• [Brief]
Every line of the records that contains the string "with" counts once; give the total and nothing else.

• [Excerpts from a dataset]
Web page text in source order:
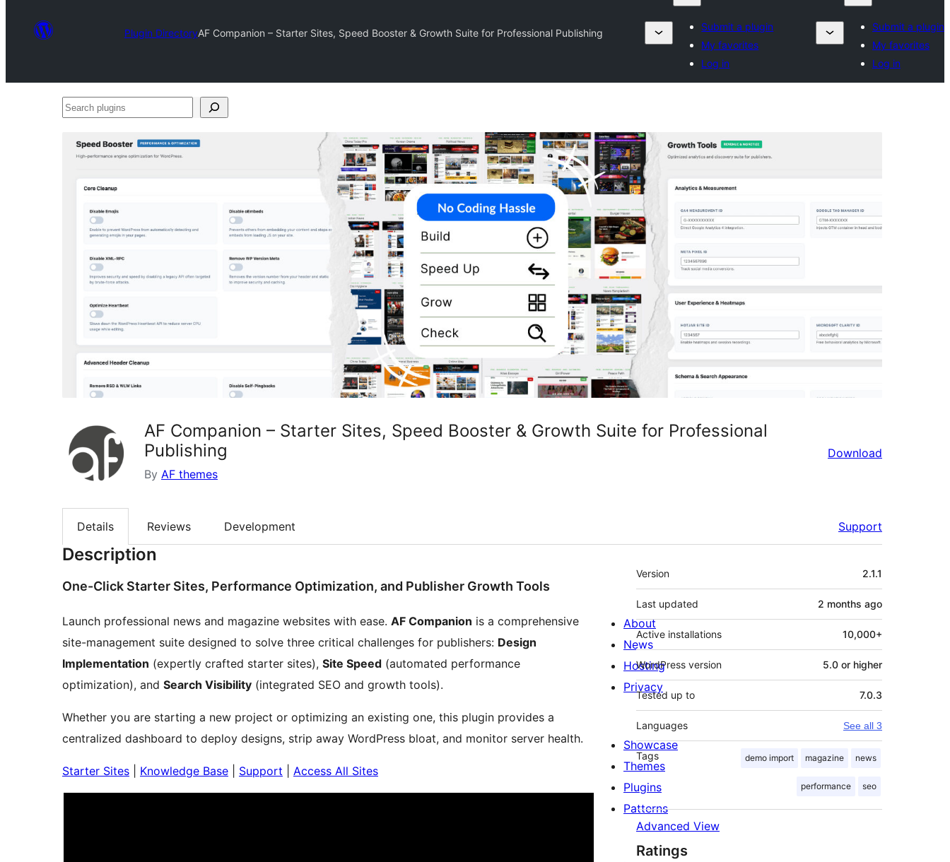
Plugin DirectoryAF Companion – Starter Sites, Speed Booster & Growth Suite for Professional Publishing
Submit a plugin
My favorites
Log in
Submit a plugin
My favorites
Log in
Search
AF Companion – Starter Sites, Speed Booster & Growth Suite for Professional
Publishing
By AF themes
Download
Details Reviews Development Support
Description
One-Click Starter Sites, Performance Optimization, and Publisher Growth Tools
Launch professional news and magazine websites with ease. AF Companion is a comprehensive
site-management suite designed to solve three critical challenges for publishers: Design
Implementation (expertly crafted starter sites), Site Speed (automated performance
optimization), and Search Visibility (integrated SEO and growth tools).
Whether you are starting a new project or optimizing an existing one, this plugin provides a
centralized dashboard to deploy designs, strip away WordPress bloat, and monitor server health.
Starter Sites Knowledge Base Support Access All Sites
Meta
Version 2.1.1
Last updated 2 months ago
Active installations 10,000+
WordPress version 5.0 or higher
Tested up to 7.0.3
Languages See all 3
Tags demo import magazine news
performance seo
Advanced View
Ratings
About
News
Hosting
Privacy
Showcase
Themes
Plugins
Patterns
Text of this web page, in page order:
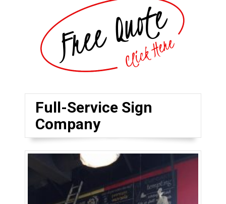
Full-Service Sign
Company
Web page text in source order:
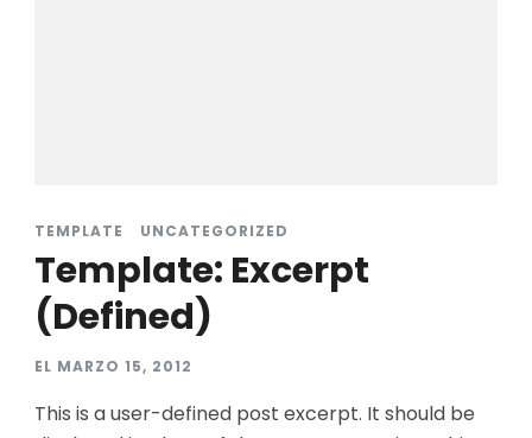
TEMPLATE UNCATEGORIZED
Template: Excerpt
(Defined)
EL MARZO 15, 2012
This is a user-defined post excerpt. It should be
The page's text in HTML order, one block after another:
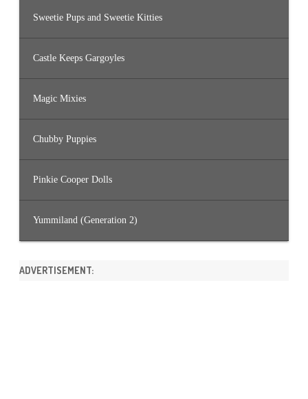
Sweetie Pups and Sweetie Kitties
Castle Keeps Gargoyles
Magic Mixies
Chubby Puppies
Pinkie Cooper Dolls
Yummiland (Generation 2)
ADVERTISEMENT:
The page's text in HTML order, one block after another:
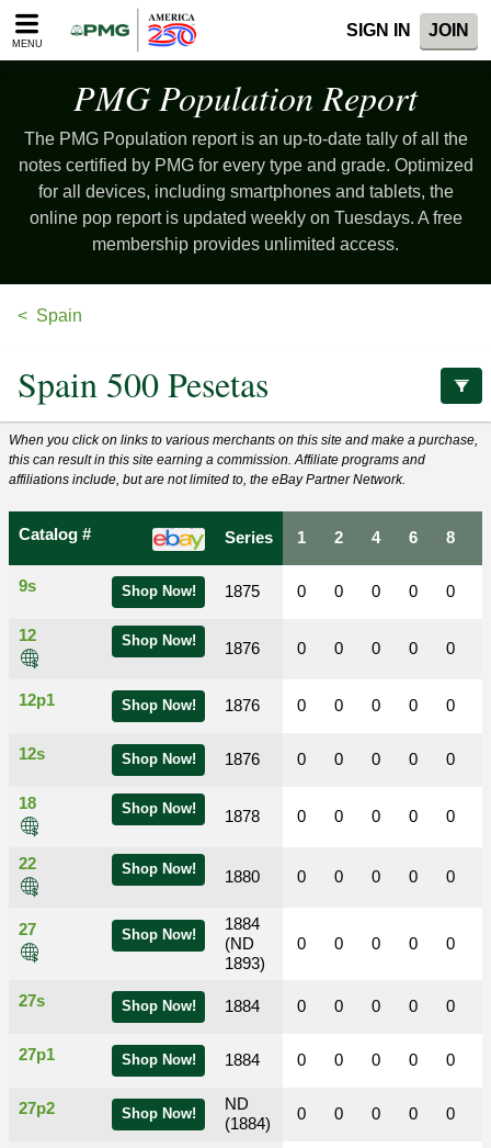
Please
note:
accessibility
system.
MENU
SIGN IN JOIN
PMG PopulationReport
The PMG Population report is an up-to-date tally of all the
notes certified by PMG for every type and grade. Optimized
for all devices, including smartphones and tablets, the
online pop report is updated weekly on Tuesdays. A free
membership provides unlimited access.
Spain
Spain 500 Pesetas
When you click on links to various merchants on this site and make a purchase,
this can result in this site earning a commission. Affiliate programs and
affiliations include, but are not limited to, the eBay Partner Network.
Catalog # Series
Shop Now!
9s 1875
Shop Now!
12
1876
Shop Now!
12p1 1876
Shop Now!
12s 1876
Shop Now!
18
1878
Shop Now!
22
1880
Shop Now!
27
1884
(ND
1893)
Shop Now!
27s 1884
Shop Now!
27p1 1884
Shop Now!
27p2
ND
(1884)
1 2 4 6 8
0 0 0 0 0
0 0 0 0 0
0 0 0 0 0
0 0 0 0 0
0 0 0 0 0
0 0 0 0 0
0 0 0 0 0
0 0 0 0 0
0 0 0 0 0
0 0 0 0 0
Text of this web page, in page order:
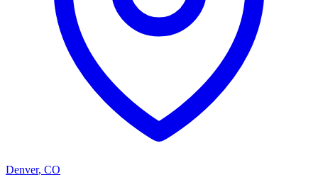
Denver, CO
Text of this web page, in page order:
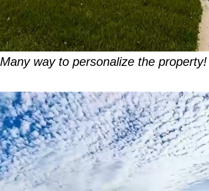
Many way to personalize the property!
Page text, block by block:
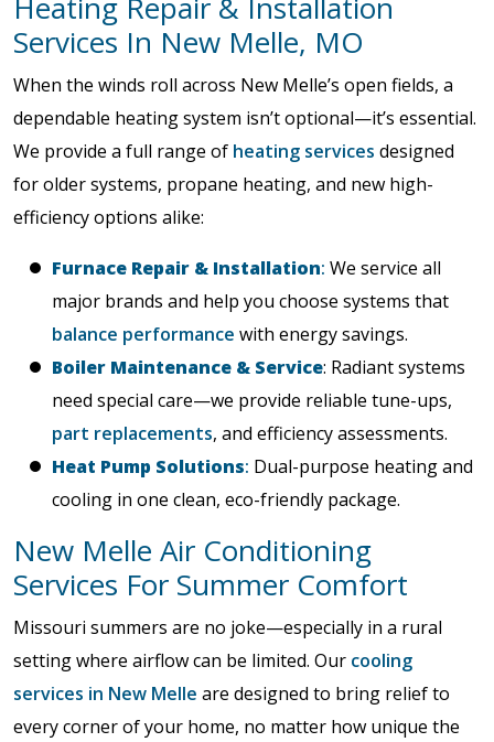
Services In New Melle, MO
When the winds roll across New Melle’s open fields, a
dependable heating system isn’t optional—it’s essential.
We provide a full range of heating services designed
for older systems, propane heating, and new high-
efficiency options alike:
Furnace Repair & Installation: We service all
major brands and help you choose systems that
balance performance with energy savings.
Boiler Maintenance & Service: Radiant systems
need special care—we provide reliable tune-ups,
part replacements, and efficiency assessments.
Heat Pump Solutions: Dual-purpose heating and
cooling in one clean, eco-friendly package.
New Melle Air Conditioning
Services For Summer Comfort
Missouri summers are no joke—especially in a rural
setting where airflow can be limited. Our cooling
services in New Melle are designed to bring relief to
every corner of your home, no matter how unique the
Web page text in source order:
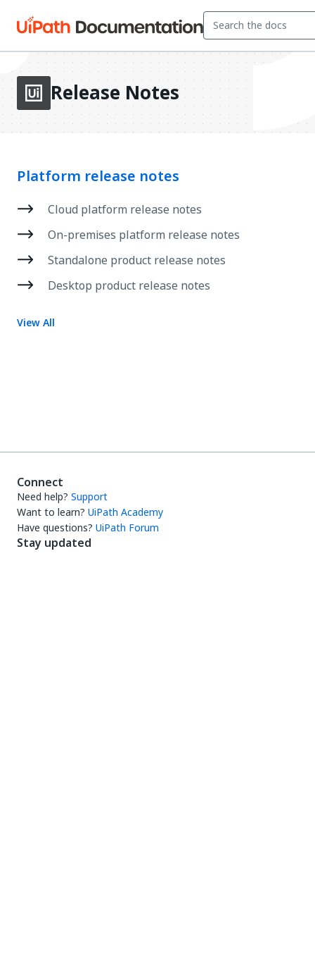
Release Notes
Platform release notes
Cloud platform release notes
On-premises platform release notes
Standalone product release notes
Desktop product release notes
View All
Connect
Need help? Support
Want to learn? UiPath Academy
Have questions? UiPath Forum
Stay updated
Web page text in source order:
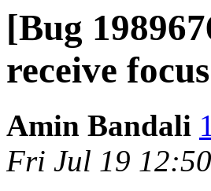
[Bug
receive focus
Amin Bandali
Fri Jul 19
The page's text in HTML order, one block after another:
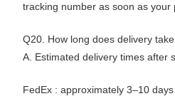
tracking number as soon as your
Q20. How long does delivery
A. Estimated delivery times after
FedEx : approximately 3–10 days
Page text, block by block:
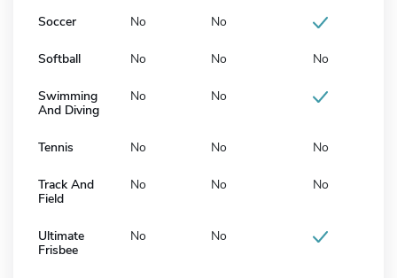
Soccer No No
Softball No No No
Swimming
And Diving
No No
Tennis No No No
Track And
Field
No No No
Ultimate
Frisbee
No No
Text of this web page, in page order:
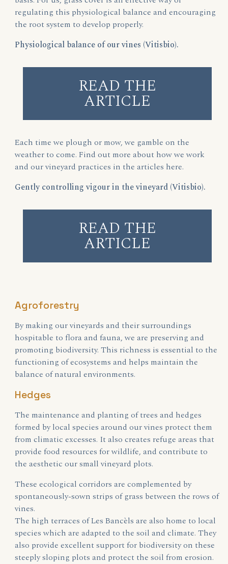
regulating this physiological balance and encouraging
the root system to develop properly.
Physiological balance of our vines (Vitisbio).
READ THE
ARTICLE
Each time we plough or mow, we gamble on the
weather to come. Find out more about how we work
and our vineyard practices in the articles here.
Gently controlling vigour in the vineyard (Vitisbio).
READ THE
ARTICLE
Agroforestry
By making our vineyards and their surroundings
hospitable to flora and fauna, we are preserving and
promoting biodiversity. This richness is essential to the
functioning of ecosystems and helps maintain the
balance of natural environments.
Hedges
The maintenance and planting of trees and hedges
formed by local species around our vines protect them
from climatic excesses. It also creates refuge areas that
provide food resources for wildlife, and contribute to
the aesthetic our small vineyard plots.
These ecological corridors are complemented by
spontaneously-sown strips of grass between the rows of
vines.
The high terraces of Les Bancèls are also home to local
species which are adapted to the soil and climate. They
also provide excellent support for biodiversity on these
steeply sloping plots and protect the soil from erosion.
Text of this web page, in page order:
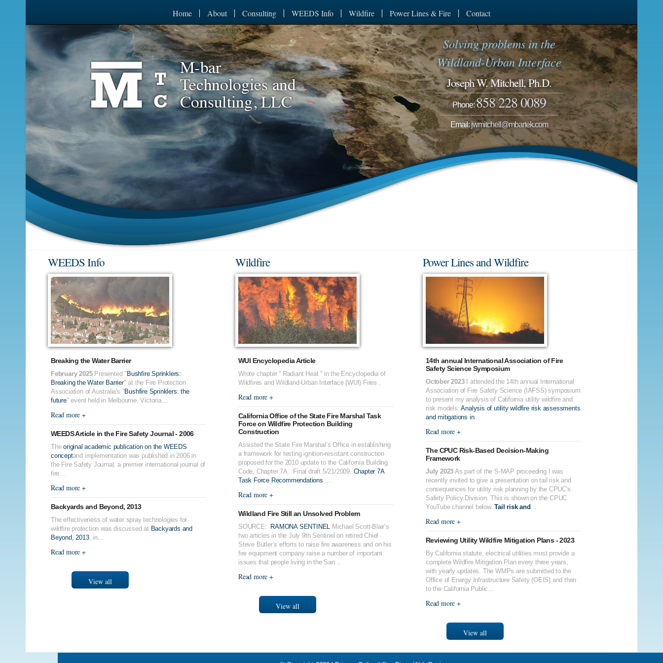
Home About Consulting WEEDS Info Wildfire Power Lines & Fire Contact
Solving problems in the
Wildland-Urban Interface
Joseph W. Mitchell, Ph.D.
Phone:858 228 0089
Email:jwmitchell@mbartek.com
WEEDS Info
Breaking the Water Barrier
February 2025Presented " Bushfire Sprinklers:
Breaking the Water Barrier" at the Fire Protection
Association of Australia's "Bushfire Sprinklers: the
future" event held in Melbourne, Victoria....
Read more +
WEEDS Article in the Fire Safety Journal - 2006
Theoriginal academic publication on the WEEDS
conceptand implementation was published in 2006 in
the Fire Safety Journal, a premier international journal of
fire...
Read more +
Backyards and Beyond, 2013
The effectiveness of water spray technologies for
wildfire protection was discussed at Backyards and
Beyond, 2013, in...
Read more +
View all
Wildfire
WUI Encyclopedia Article
Wrote chapter “ Radiant Heat ” in the Encyclopedia of
Wildfires and Wildland-Urban Interface (WUI) Fires .
Read more +
California Office of the State Fire Marshal Task
Force on Wildfire Protection Building
Construction
Assisted the State Fire Marshal’s Office in establishing
a framework for testing ignition-resistant construction
proposed for the 2010 update to the California Building
Code, Chapter 7A. Final draft 5/21/2009. Chapter 7A
Task Force Recommendations ...
Read more +
Wildland Fire Still an Unsolved Problem
SOURCE: RAMONA SENTINEL Michael Scott-Blair’s
two articles in the July 9th Sentinel on retired Chief
Steve Butler’s efforts to raise fire awareness and on his
fire equipment company raise a number of important
issues that people living in the San...
Read more +
View all
Power Lines and Wildfire
14th annual International Association of Fire
Safety Science Symposium
October 2023I attended the 14th annual International
Association of Fire Safety Science (IAFSS) symposium
to present my analysis of California utility wildfire and
risk models:Analysis of utility wildfire risk assessments
and mitigations in...
Read more +
The CPUC Risk-Based Decision-Making
Framework
July 2023 As part of the S-MAP proceeding I was
recently invited to give a presentation on tail risk and
consequences for utility risk planning by the CPUC's
Safety Policy Division. This is shown on the CPUC
YouTube channel below.Tail risk and ...
Read more +
Reviewing Utility Wildfire Mitigation Plans - 2023
By California statute, electrical utilities must provide a
complete Wildfire Mitigation Plan every three years,
with yearly updates. The WMPs are submitted to the
Office of Energy Infrastructure Safety (OEIS) and then
to the California Public...
Read more +
View all
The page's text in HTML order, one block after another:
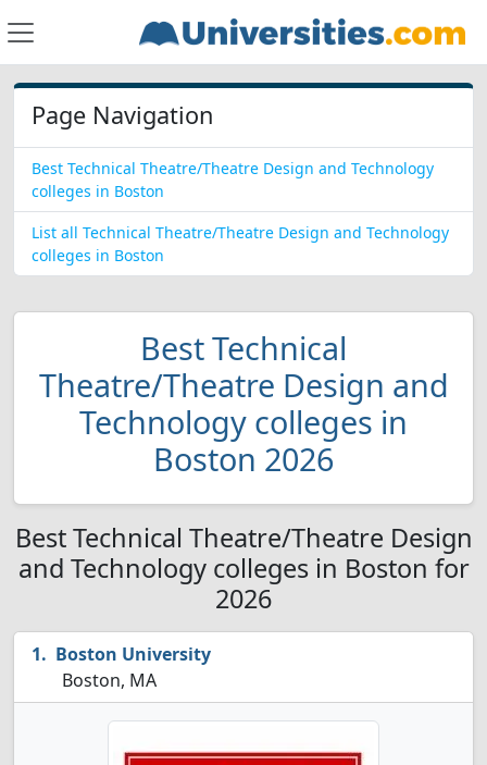
Page Navigation
Best Technical Theatre/Theatre Design and Technology
colleges in Boston
List all Technical Theatre/Theatre Design and Technology
colleges in Boston
Best Technical
Theatre/Theatre Design and
Technology colleges in
Boston 2026
Best Technical Theatre/Theatre Design
and Technology colleges in Boston for
2026
Boston University
Boston, MA
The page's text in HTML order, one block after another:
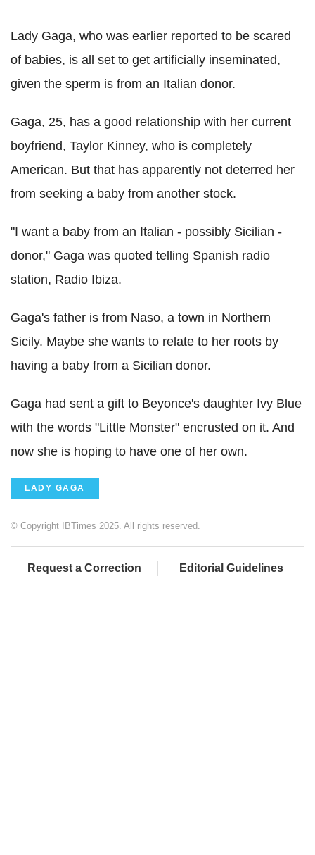
Lady Gaga, who was earlier reported to be scared
of babies, is all set to get artificially inseminated,
given the sperm is from an Italian donor.
Gaga, 25, has a good relationship with her current
boyfriend, Taylor Kinney, who is completely
American. But that has apparently not deterred her
from seeking a baby from another stock.
"I want a baby from an Italian - possibly Sicilian -
donor," Gaga was quoted telling Spanish radio
station, Radio Ibiza.
Gaga's father is from Naso, a town in Northern
Sicily. Maybe she wants to relate to her roots by
having a baby from a Sicilian donor.
Gaga had sent a gift to Beyonce's daughter Ivy Blue
with the words "Little Monster" encrusted on it. And
now she is hoping to have one of her own.
LADY GAGA
© Copyright IBTimes 2025. All rights reserved.
Request a Correction Editorial Guidelines

• [Written answer]
5